Physical Chemistry

N. A. Grishin, S. S. Voyutskii, and M. M. Gudimov

On the Mechanism of Welding Organic Glasses

(Presented by Academician V. A. Kargin, April 18, 1957)

Until recently, the nature of the phenomena underlying such a practically important process as the welding of organic glasses remained unclear. Proceeding from the fairly widespread opinion that adhesion phenomena are determined by the action of molecular forces alone \(^{(1,2)}\), one might try to reduce the welding of organic glasses to the softening of the contacting surfaces of the high polymer and the consequent increase in the true contact surface. However, as has been shown \(^{(3,4)}\), the action of intermolecular forces alone is quite insufficient to provide any more or less appreciable bonding strength between two specimens of a high polymer, even when brought into the closest contact.

Nor can the electrical theory of adhesion proposed by Deryagin and Krotova \(^{(3,5)}\) be used to explain the mechanism of glass welding, since in this case the phenomenon is one of autohesion (self-adhesion), and the formation of a double electric layer is unlikely.

The phenomenon of welding organic glasses is most simply explained from the standpoint of the diffusion mechanism of autohesion \(^{(6–10)}\).

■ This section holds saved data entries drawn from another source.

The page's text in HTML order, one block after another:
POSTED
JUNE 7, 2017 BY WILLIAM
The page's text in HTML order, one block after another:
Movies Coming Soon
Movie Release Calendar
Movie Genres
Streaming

The present communication gives some experimental data confirming that the welding of glasses is reduced to the diffusion of chain molecules, or of portions of them, from one specimen into another. The work was carried out on industrial organic glass—polymethyl methacrylate—both unplasticized and plasticized, containing 6% dibutyl phthalate.

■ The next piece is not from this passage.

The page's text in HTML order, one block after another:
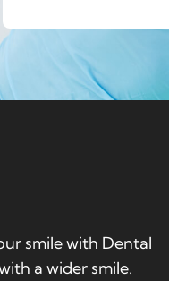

Two rectangular plates of organic glass with smooth milled end faces were placed between two plates of heat-insulating material; the ends to be welded were pressed against each other by a force directed along the plane of the plates, and the contact region was heated by means of narrow electric resistance heaters embedded in the plates. The welding device made it possible to vary the pressing force over a fairly wide range. The presence of the plates in the welding device prevented noticeable deformation of the specimens, which softened in the contact region as a result of heating. After the specified temperature was reached, which took 15–20 min, the specimens were held in this position for a definite time (the welding time) and then cooled without being removed from the device.

In some cases the welded specimens obtained in this way were subjected to additional heat treatment. Heat treatment of welded specimens is used in practice to eliminate residual stresses in organic glass and to reduce deformation in the region of the seam.

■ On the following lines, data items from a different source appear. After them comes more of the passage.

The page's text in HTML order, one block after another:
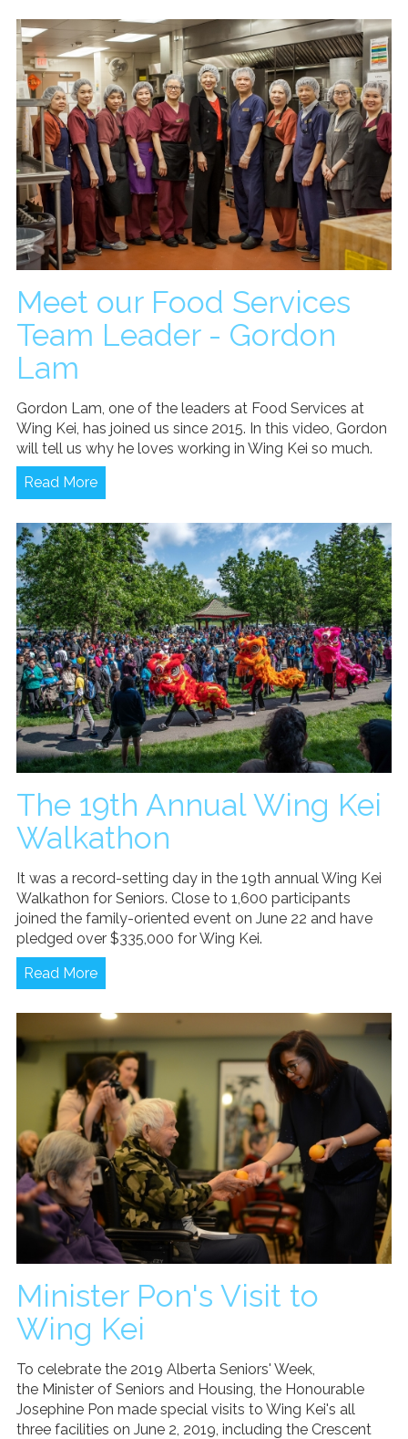
Meet our Food Services
Team Leader - Gordon
Lam
Gordon Lam, one of the leaders at Food Services at
Wing Kei, has joined us since 2015. In this video, Gordon
will tell us why he loves working in Wing Kei so much.
Read More
The 19th Annual Wing Kei
Walkathon
It was a record-setting day in the 19th annual Wing Kei
Walkathon for Seniors. Close to 1,600 participants
joined the family-oriented event on June 22 and have
pledged over $335,000 for Wing Kei.
Read More
Minister Pon's Visit to
Wing Kei
To celebrate the 2019 Alberta Seniors' Week,
the Minister of Seniors and Housing, the Honourable
Josephine Pon made special visits to Wing Kei's all
three facilities on June 2, 2019, including the Crescent

The welded specimens were tested in tension in a direction normal to the plane of contact, using dynamometers customarily employed for this purpose. As a rule, rupture of the welded specimens occurred along the plane of the original contact.

It is significant that, when the specimens were loaded up to the breaking load, observations in polarized light did not reveal any nonuniformities in the distribution of stresses in the plane of the welded seam. On this basis it may be considered that the obtained values of breaking resistance are a quantitative characteristic of autohesive strength. It should be noted, however, that the autohesive strength \(\sigma\) found in this way is determined not only by the diffusion of macromolecules or of their segments during welding. Diffusion takes place, of course,

Fig. 1. Dependence of the autohesive strength of plasticized polymethyl methacrylate specimens on pressure during welding:
1 — welding temperature \(125^\circ\); 2 — \(135^\circ\); 3 — \(150^\circ\); 4 — \(160^\circ\); 5 — \(190^\circ\)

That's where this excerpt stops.